#### Data records:
────────────────────

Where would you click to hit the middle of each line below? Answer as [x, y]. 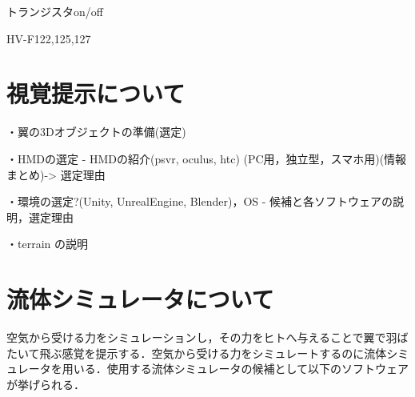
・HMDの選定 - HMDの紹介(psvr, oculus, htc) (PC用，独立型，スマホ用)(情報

────────────────────

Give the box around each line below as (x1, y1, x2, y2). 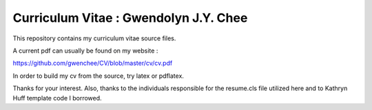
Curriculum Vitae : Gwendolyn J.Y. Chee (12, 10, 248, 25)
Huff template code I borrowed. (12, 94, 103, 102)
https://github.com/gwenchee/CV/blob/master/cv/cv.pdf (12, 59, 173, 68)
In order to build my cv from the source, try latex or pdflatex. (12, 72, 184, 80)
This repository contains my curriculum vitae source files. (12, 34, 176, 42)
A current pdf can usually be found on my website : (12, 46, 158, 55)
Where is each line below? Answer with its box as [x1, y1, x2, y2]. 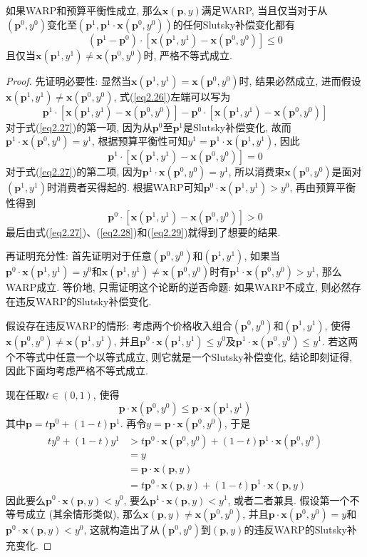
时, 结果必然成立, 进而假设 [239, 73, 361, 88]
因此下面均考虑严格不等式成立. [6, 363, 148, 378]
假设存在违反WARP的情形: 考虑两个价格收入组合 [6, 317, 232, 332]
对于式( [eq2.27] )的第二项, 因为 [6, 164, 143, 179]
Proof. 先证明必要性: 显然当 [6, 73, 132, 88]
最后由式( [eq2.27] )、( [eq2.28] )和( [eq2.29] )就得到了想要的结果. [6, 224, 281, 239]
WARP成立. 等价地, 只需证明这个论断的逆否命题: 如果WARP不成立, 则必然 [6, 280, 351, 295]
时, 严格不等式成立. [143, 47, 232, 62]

────────────────────

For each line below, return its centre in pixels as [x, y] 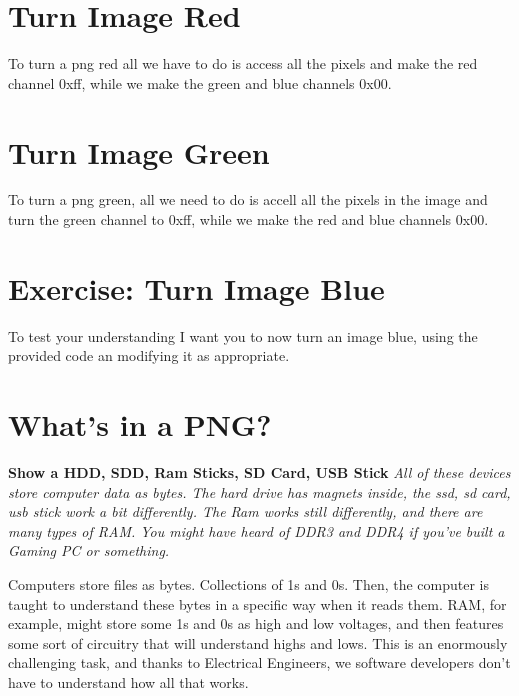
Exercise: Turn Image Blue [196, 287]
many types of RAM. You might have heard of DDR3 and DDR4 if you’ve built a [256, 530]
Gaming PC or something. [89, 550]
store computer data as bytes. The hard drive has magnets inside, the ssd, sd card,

────────────────────

#### Assignment:
Only the lines of the listing above from the one with "A current pdf" through the one with "对于式( [eq2.27] )的第二项, 因为 [6, 164, 143, 179]" should be output, exactly, with both ends kept and pictures left out.

#### Response area:
A current pdf can usually be found on my website : (12, 46, 158, 55)
Where is each line below? Answer with its box as [x1, y1, x2, y2]. 
时, 结果必然成立, 进而假设 [239, 73, 361, 88]
因此下面均考虑严格不等式成立. [6, 363, 148, 378]
假设存在违反WARP的情形: 考虑两个价格收入组合 [6, 317, 232, 332]
对于式( [eq2.27] )的第二项, 因为 [6, 164, 143, 179]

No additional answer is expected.